Post by Guest Thu Aug 23, 2018 7:27 pm

The incredible stories of black Americans who escaped the slave trade to make a life for themselves in Victorian Britain have emerged after more than 130 years.

From a woman who fled Tennessee and ended up meeting the Queen to a man who went from his master's home to becoming a world boxing champion - their remarkable journeys helped shape the way the UK and Ireland viewed life across the pond.

Importing slaves was banned in America in 1808, but slavery wasn't officially outlawed until 1865 and the end of the civil war. The conflict cost thousands of lives and saw southern states desperately cling on to the right to keep black people as servants.
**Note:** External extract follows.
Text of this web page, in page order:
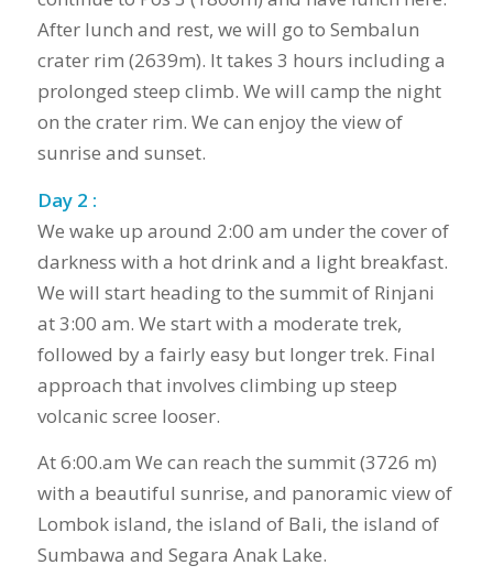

The slave trade was not banned in Britain until 1833, but prejudice continued for years.

Most of them never returned to the US, settling in towns and cities around the country and marrying British people.

Their portraits have been published in a new book written by historian Jeffrey Green, as part of his bid to get more information about them.

One shows Marta Ricks who travelled to Britain via Liberia and eventually ended up meeting Queen Victoria. American Elizabeth Taylor Greenfield had a similar experience, serenading the Queen at Buckingham Palace.

There is another striking shot of George Dixon, who escaped the slave trade and became a world bantamweight boxing champion after fighting in London in 1890.

Among the others illustrated in Black Americans in Victorian Britain are Peter Thomas Stanford who went on to become a church minister in Birmingham in 1889 and Samuel Ringgold War who arrived in the UK in 1853 and wrote a memoir called the Autobiography of a Fugitive Slave.